Kann man bei der Premiumedition gleich den GPS-Track seiner individuellen Tour exportieren (die GPS Tracks sollten ja dabei sein)? Oder muss man sich den dann manuell zusammenstöpseln?
Welche Gebiete deckt die Kompass-Karte ab, die bei der Premiumedition dabei ist?

Video zum Buch gibt es übrigens hier!


----------



## Hofbiker (31. März 2012)

ghostwriter schrieb:


> Hat schon wer Erfahrungen zum neuen Buch von Stanciu (2012): Traumtouren TransAlp: 20 neue Alpenüberquerungen mit dem Mountainbike?
> 
> Wie ist die neue Software?
> 
> ...



Ich habe mir das Buch gekauft und bin sehr sehr entäuscht davon.
Ich werde auch in Zukunft die Touren wieder mit Karte und den div. Informationen aus dem MTB Forum und dem WWW holen.


----------



## MTB-News.de




----------



## ghostwriter (1. April 2012)

Hofbiker schrieb:


> Ich habe mir das Buch gekauft und bin sehr sehr entäuscht davon.
> Ich werde auch in Zukunft die Touren wieder mit Karte und den div. Informationen aus dem MTB Forum und dem WWW holen.



Und warum bist du sehr enttäuscht davon?


----------



## besos (1. April 2012)

Hofbiker schrieb:


> Ich habe mir das Buch gekauft und bin sehr sehr entäuscht davon.
> Ich werde auch in Zukunft die Touren wieder mit Karte und den div. Informationen aus dem MTB Forum und dem WWW holen.

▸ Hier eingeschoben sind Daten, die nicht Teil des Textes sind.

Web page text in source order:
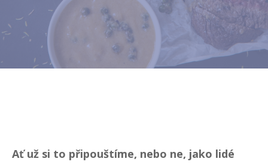
Ať už si to připouštíme, nebo ne, jako lidé
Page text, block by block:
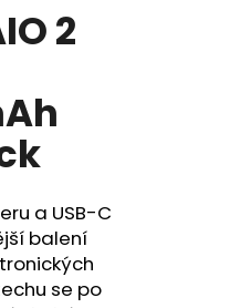
2
a USB-C
balení
se po
Následující
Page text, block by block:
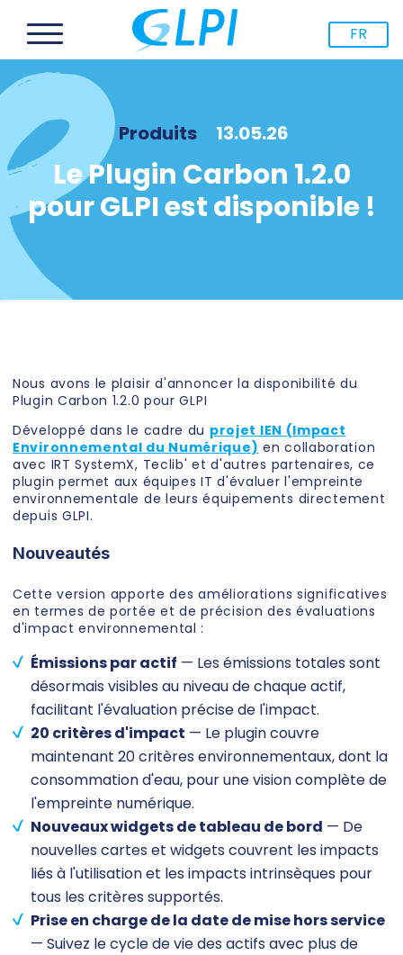
FR
Produits 13.05.26
Le Plugin Carbon 1.2.0
pour GLPI est disponible !
Nous avons le plaisir d'annoncer la disponibilité du
Plugin Carbon 1.2.0 pour GLPI
Développé dans le cadre du projet IEN (Impact
Environnemental du Numérique) en collaboration
avec IRT SystemX, Teclib' et d'autres partenaires, ce
plugin permet aux équipes IT d'évaluer l'empreinte
environnementale de leurs équipements directement
depuis GLPI.
Nouveautés
Cette version apporte des améliorations significatives
en termes de portée et de précision des évaluations
d'impact environnemental :
Émissions par actif — Les émissions totales sont
désormais visibles au niveau de chaque actif,
facilitant l'évaluation précise de l'impact.
20 critères d'impact — Le plugin couvre
maintenant 20 critères environnementaux, dont la
consommation d'eau, pour une vision complète de
l'empreinte numérique.
Nouveaux widgets de tableau de bord — De
nouvelles cartes et widgets couvrent les impacts
liés à l'utilisation et les impacts intrinsèques pour
tous les critères supportés.
Prise en charge de la date de mise hors service
— Suivez le cycle de vie des actifs avec plus de
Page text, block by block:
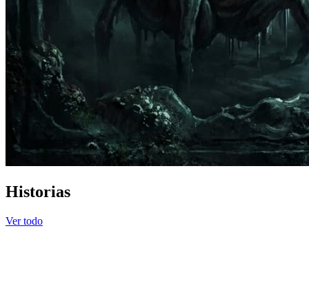
Historias
Ver todo
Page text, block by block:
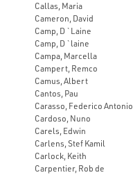
Callas, Maria
Cameron, David
Camp, D `Laine
Camp, D `laine
Campa, Marcella
Campert, Remco
Camus, Albert
Cantos, Pau
Carasso, Federico Antonio
Cardoso, Nuno
Carels, Edwin
Carlens, Stef Kamil
Carlock, Keith
Carpentier, Rob de
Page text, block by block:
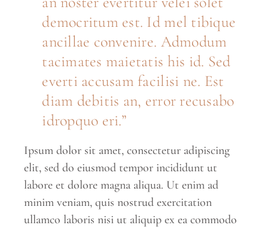
democritum est. Id mel tibique
ancillae convenire. Admodum
tacimates maietatis his id. Sed
everti accusam facilisi ne. Est
diam debitis an, error recusabo
idropquo eri.
Ipsum dolor sit amet, consectetur adipiscing
elit, sed do eiusmod tempor incididunt ut
labore et dolore magna aliqua. Ut enim ad
minim veniam, quis nostrud exercitation
ullamco laboris nisi ut aliquip ex ea commodo
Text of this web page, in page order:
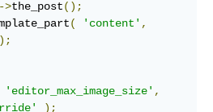
->the_post();
( 'content' ,
);
'editor_max_image_size' ,
);
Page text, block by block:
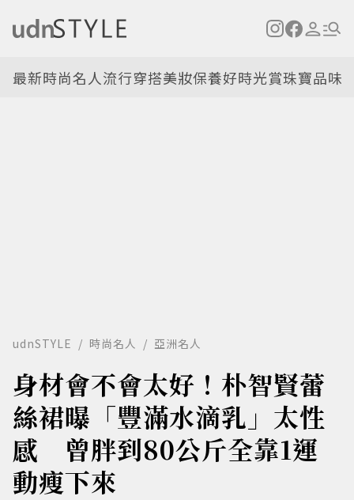
最新時尚名人流行穿搭美妝保養好時光賞珠寶品味
udnSTYLE 時尚名人 亞洲名人
身材會不會太好！朴智賢蕾
絲裙曝「豐滿水滴乳」太性
感 曾胖到80公斤全靠1運
動瘦下來
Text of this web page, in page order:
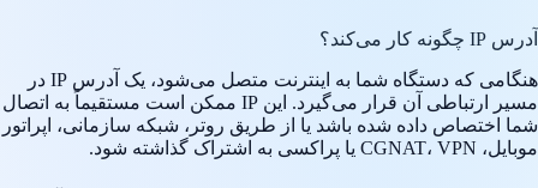
آدرس IP چگونه کار می‌کند؟
هنگامی که دستگاه شما به اینترنت متصل می‌شود، یک آدرس IP در
مسیر ارتباطی آن قرار می‌گیرد. این IP ممکن است مستقیماً به اتصال
شما اختصاص داده شده باشد یا از طریق روتر، شبکه سازمانی، اپراتور
موبایل، CGNAT، VPN یا پراکسی به اشتراک گذاشته شود.
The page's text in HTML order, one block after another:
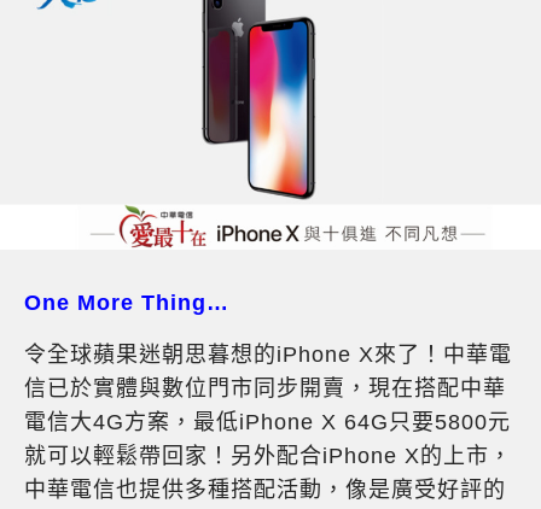
One More Thing…
令全球蘋果迷朝思暮想的iPhone X來了！中華電
信已於實體與數位門市同步開賣，現在搭配中華
電信大4G方案，最低iPhone X 64G只要5800元
就可以輕鬆帶回家！另外配合iPhone X的上市，
中華電信也提供多種搭配活動，像是廣受好評的
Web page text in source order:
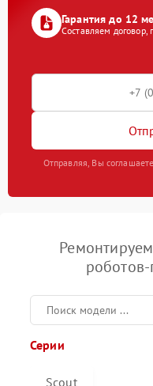
Гарантия до 12
Составляем договор,
Отправляя, Вы
Серии
Scout
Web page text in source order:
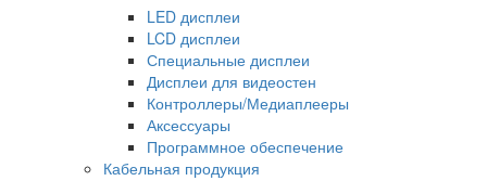
LED дисплеи
LCD дисплеи
Специальные дисплеи
Дисплеи для видеостен
Контроллеры/Медиаплееры
Аксессуары
Программное обеспечение
Кабельная продукция
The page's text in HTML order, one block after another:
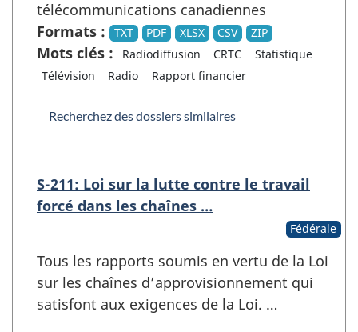
télécommunications canadiennes
Formats :
TXT PDF XLSX CSV ZIP
Mots clés : Radiodiffusion CRTC
Statistique
Télévision
Radio Rapport financier
Recherchez des dossiers similaires
S-211: Loi sur la lutte contre le travail
forcé dans les chaînes …
Fédérale
Tous les rapports soumis en vertu de la Loi
sur les chaînes d’approvisionnement qui
satisfont aux exigences de la Loi. …
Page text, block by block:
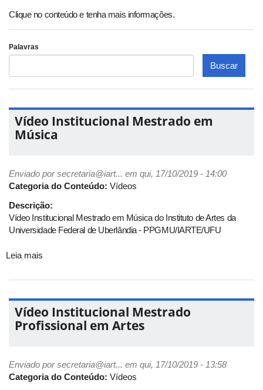
Clique no conteúdo e tenha mais informações.
Palavras
Buscar
Vídeo Institucional Mestrado em
Música
Enviado porsecretaria@iart... em qui, 17/10/2019 - 14:00
Categoria do Conteúdo: Vídeos
Descrição:
Vídeo Institucional Mestrado em Música do Instituto de Artes da
Universidade Federal de Uberlândia - PPGMU/IARTE/UFU
Leia mais
Institucional
Música
Vídeo Institucional Mestrado
Profissional em Artes
Enviado porsecretaria@iart... em qui, 17/10/2019 - 13:58
Categoria do Conteúdo: Vídeos
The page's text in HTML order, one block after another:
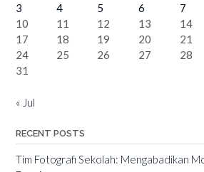
3
4 5 6 7
10
11 12 13 14
17
18 19 20 21
24
25 26 27 28
31
« Jul
RECENT POSTS
Tim Fotografi Sekolah: Mengabadikan
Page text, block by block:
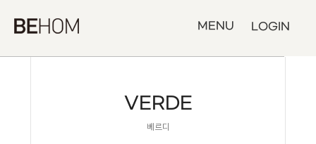
MENU LOGIN
VERDE
베르디
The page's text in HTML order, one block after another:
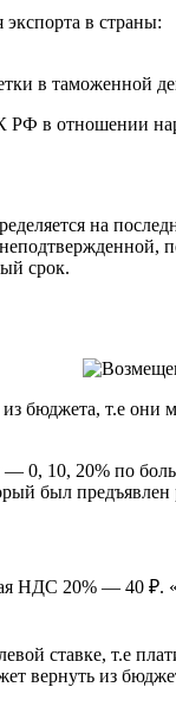
в страны:
в таможенной
РФ в отношении
на
срок.
бюджета, т.е
20% по
был
НДС 20% — 40
ставке, т.е
вернуть из
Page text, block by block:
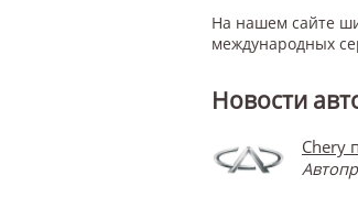
На нашем сайте
международных
Новости
Chery
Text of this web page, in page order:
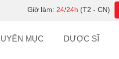
Giờ làm: 24/24h (T2 - CN)
MỤC DƯỢC SĨ
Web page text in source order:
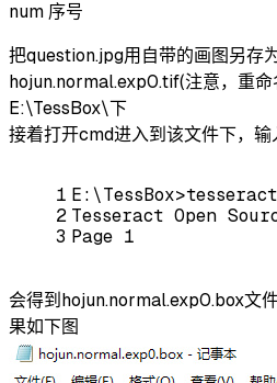
num 序号
把question.jpg用自带的画图另存
hojun.normal.exp0.tif(注意，重
E:\TessBox\下
接着打开cmd进入到该文件下，输
1
2
3
E:\ TessBox>tesseract
Tesseract Open
Page 1
会得到hojun.normal.exp0.box文
果如下图
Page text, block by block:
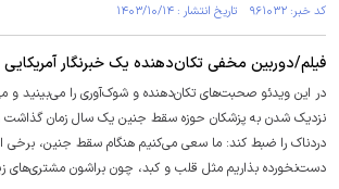
کد خبر: ۹۶۱۰۳۲ تاریخ انتشار : ۱۴۰۳/۱۰/۱۴
فیلم/دوربین مخفی تکان‌دهنده یک خبرنگار
در این ویدئو صحبت‌های تکان‌دهنده و شوک‌آوری را می‌بینید و
نزدیک شدن به پزشکان حوزه سقط جنین یک سال زمان
دردناک را ضبط کند: ما سعی می‌کنیم هنگام سقط جنین، برخی
دست‌نخورده بذاریم مثل قلب و کبد، چون براشون مشتری‌های
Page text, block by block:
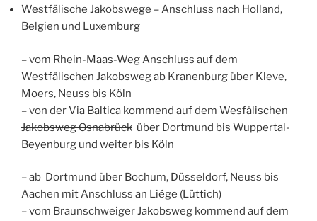
Westfälische Jakobswege – Anschluss nach Holland,
Belgien und Luxemburg
– vom Rhein-Maas-Weg Anschluss auf dem
Westfälischen Jakobsweg ab Kranenburg über Kleve,
Moers, Neuss bis Köln
– von der Via Baltica kommend auf dem Wesfälischen
Jakobsweg Osnabrück über Dortmund bis Wuppertal-
Beyenburg und weiter bis Köln
– ab Dortmund über Bochum, Düsseldorf, Neuss bis
Aachen mit Anschluss an Liége (Lüttich)
– vom Braunschweiger Jakobsweg kommend auf dem
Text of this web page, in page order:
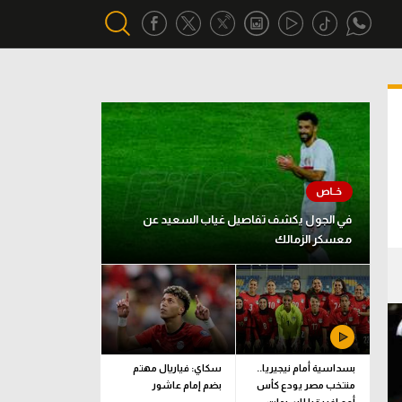
أقسام خاصة
Gamers
ميركاتو
تحقيق في الجول
تقرير في الجول
تحليل في الجول
حكايات في الجول
كويز في الجول
فيديو في الجول
في الجول يكشف تفاصيل غياب السعيد عن
معسكر الزمالك
بسداسية أمام نيجيريا..
منتخب مصر يودع كأس
سكاي: فياريال مهتم
بضم إمام عاشور
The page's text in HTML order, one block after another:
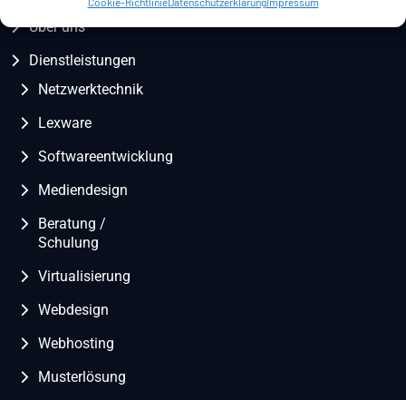
Über uns
Dienstleistungen
Netzwerktechnik
Lexware
Softwareentwicklung
Mediendesign
Beratung /
Schulung
Virtualisierung
Webdesign
Webhosting
Musterlösung

??? Ein bisschen mehr Info würde nicht schaden.


----------



## Hofbiker (1. April 2012)

Hier ist meine Kritik zum Buch und der Software.

Sicherlich finden sich viele Nutzer mit dem Buch einverstanden, die Planen und fahren die Tour nach Vorgabe des Autors. Für mich ist das nicht herausforderndes wie nach einem Lehrbuch einen AX abzufahren. Die Touren und Routenplanung kannst du nur auf den vorgegebenen Pfaden planen. Wenn du einen Weg/Trail anders fahren möchtest, (z.B. Rifugio Grafer nach Andalo) erlaubt es das Programm nicht anders zu planen. Somit ist dieser Streckenabschnitt manuell auzf der Karte zu erstellen. 
Auch die Berichte über die div. Touren sind schon teilweise veraltet und langweilig zum lesen.

Für mich ist sehr interessant die AX nach Kartenstudium individuell zusammen zu stellen und zu planen. Dabei mit möglichst vielen Optionen viele Highligts in die Strecke / Etappe einzuplanen. 

Die für besten und informativsten Toruenberichte habe ich auf *dieser HP*  gefunden. 
Hier sind so gute Streckenbeschreibungen mit GO & NO GOS angeführt. 
Jede Tour ist präzise geplant und beschrieben, bei diesen Beschreibungen hast du das Gefühl als ob du selber fährst. 
Auch von dieser *HP* gibt es nützliche Informationen und Tipps. 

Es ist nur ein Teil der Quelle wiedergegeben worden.